Von Ende Mai bis Ende Juni (vor der Blüte) sollte zuerst gemäht und dann der Vegetationskegel
abgetrennt bzw. der Neuaustrieb chemisch behandelt werden. Fast blühende Pflanzen bilden
kaum neue Blätter für eine chemische Behandlung.
Ab Juli, wenn schon Samen an der Hauptdolde sitzen, müssen auf jeden Fall die Dolden entfernt und vernichtet werden, damit sich nicht neue Samenbestände aufbauen.
Nach der Entfernung der Altstauden wachsen auf den Flächen schon wieder zwei Generationen
hervor: die einjährigen Pflanzen und die auskeimenden Samen, die endlich ans Licht kommen.

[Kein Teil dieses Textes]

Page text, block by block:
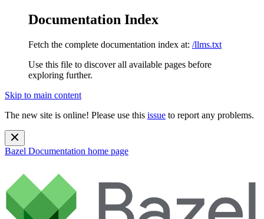
Documentation Index
Fetch the complete documentation index at: /llms.txt
Use this file to discover all available pages before
exploring further.
Skip to main content
The new site is online! Please use this issue to report any problems.
Bazel Documentation home page
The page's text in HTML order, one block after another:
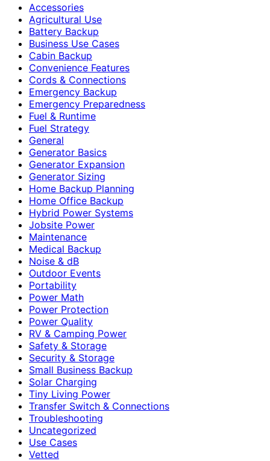
Accessories
Agricultural Use
Battery Backup
Business Use Cases
Cabin Backup
Convenience Features
Cords & Connections
Emergency Backup
Emergency Preparedness
Fuel & Runtime
Fuel Strategy
General
Generator Basics
Generator Expansion
Generator Sizing
Home Backup Planning
Home Office Backup
Hybrid Power Systems
Jobsite Power
Maintenance
Medical Backup
Noise & dB
Outdoor Events
Portability
Power Math
Power Protection
Power Quality
RV & Camping Power
Safety & Storage
Security & Storage
Small Business Backup
Solar Charging
Tiny Living Power
Transfer Switch & Connections
Troubleshooting
Uncategorized
Use Cases
Vetted
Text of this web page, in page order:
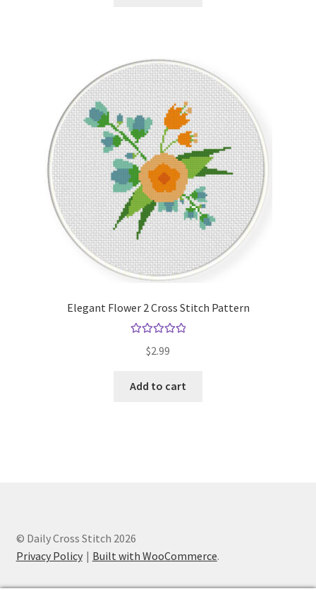
Elegant Flower 2 Cross Stitch Pattern
out of 5
$2.99
Add to cart
© Daily Cross Stitch 2026
Privacy Policy
Built with WooCommerce.
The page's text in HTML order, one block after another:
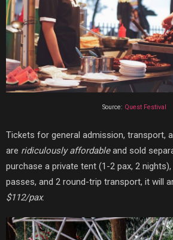
Source: Quest Festival
Tickets for general admission, transport,
are ridiculously affordableand sold
purchase a private tent (1-2 pax, 2
passes, and 2 round-trip transport, it will
$112/pax.
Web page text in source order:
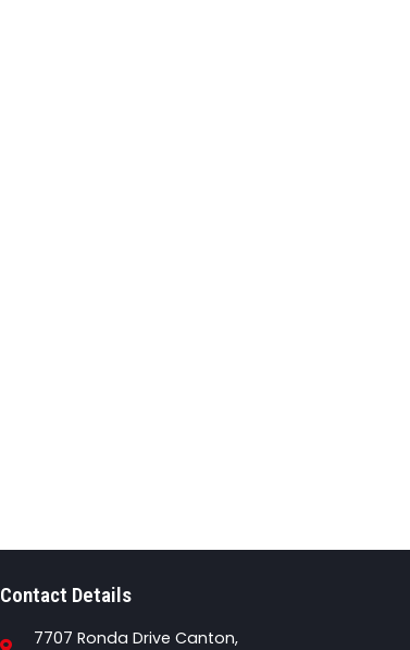
Contact Details
7707 Ronda Drive Canton,
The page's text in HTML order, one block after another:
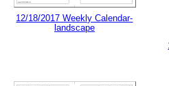
12/18/2017 Weekly Calendar-
landscape
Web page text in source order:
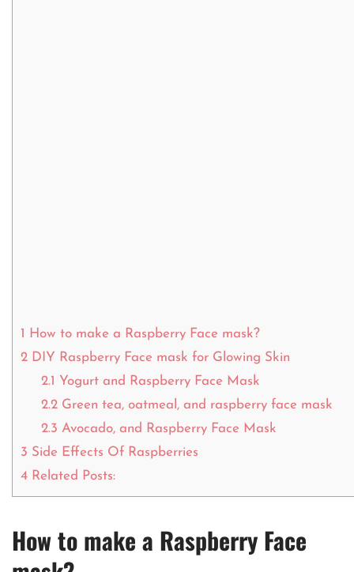
1
How to make a Raspberry Face mask?
2 DIY Raspberry Face mask for Glowing Skin
2.1 Yogurt and Raspberry Face Mask
2.2Green tea, oatmeal, and raspberry face mask
2.3 Avocado, and Raspberry Face Mask
3 Side Effects Of Raspberries
4 Related Posts:
How to make a Raspberry Face
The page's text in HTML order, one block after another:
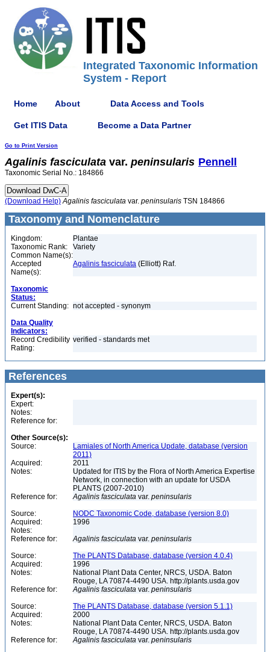
Integrated Taxonomic Information
System - Report
Home About Data Access and Tools
Get ITIS Data Become a Data Partner
Go to Print Version
Agalinis fasciculata var. peninsularis Pennell
Taxonomic Serial No.: 184866
(Download Help) Agalinis fasciculata var. peninsularis TSN 184866
Taxonomy and Nomenclature
Kingdom:
Plantae
Taxonomic Rank:
Variety
Common Name(s):
Accepted
Name(s):
Agalinis fasciculata (Elliott) Raf.
Taxonomic
Status:
Current Standing: not accepted - synonym
Data Quality
Indicators:
Record Credibility
Rating:
verified - standards met
References
Expert(s):
Expert:
Notes:
Reference for:
Other Source(s):
Source:
Lamiales of North America Update, database (version
2011)
Acquired:
2011
Notes:
Updated for ITIS by the Flora of North America Expertise
Network, in connection with an update for USDA
PLANTS (2007-2010)
Reference for:
Agalinis fasciculata var. peninsularis
Source:
NODC Taxonomic Code, database (version 8.0)
Acquired:
1996
Notes:
Reference for:
Agalinis fasciculata var. peninsularis
Source:
The PLANTS Database, database (version 4.0.4)
Acquired:
1996
Notes:
National Plant Data Center, NRCS, USDA. Baton
Rouge, LA 70874-4490 USA. http://plants.usda.gov
Reference for:
Agalinis fasciculata var. peninsularis
Source:
The PLANTS Database, database (version 5.1.1)
Acquired:
2000
Notes:
National Plant Data Center, NRCS, USDA. Baton
Rouge, LA 70874-4490 USA. http://plants.usda.gov
Reference for:
Agalinis fasciculata var. peninsularis

Daher bietet auch der Herbst bis in den Oktober hinein gute Bekämpfungsmöglichkeiten durch
Ausgraben der jungen Pflanzen (geringeres Risiko) oder durch den Einsatz des selektiven Wirkstoffes Triclopyr. So kann eine wichtige Vorarbeit für das nächste Frühjahr erledigt werden.
Fazit
Die Bekämpfung der Herkulesstaude ist möglich. Dabei ist der gezielte Einsatz effektiver Methoden
über mehrere Jahre mit Kartierung der Standorte und sorgfältigen Nachkontrollen notwendig. Diese
Aufgabe kann nicht isoliert von einzelnen Anliegern, sondern nur gemeinsam mit allen Beteiligten
und durch sachliche Information der Bevölkerung in Angriff genommen werden.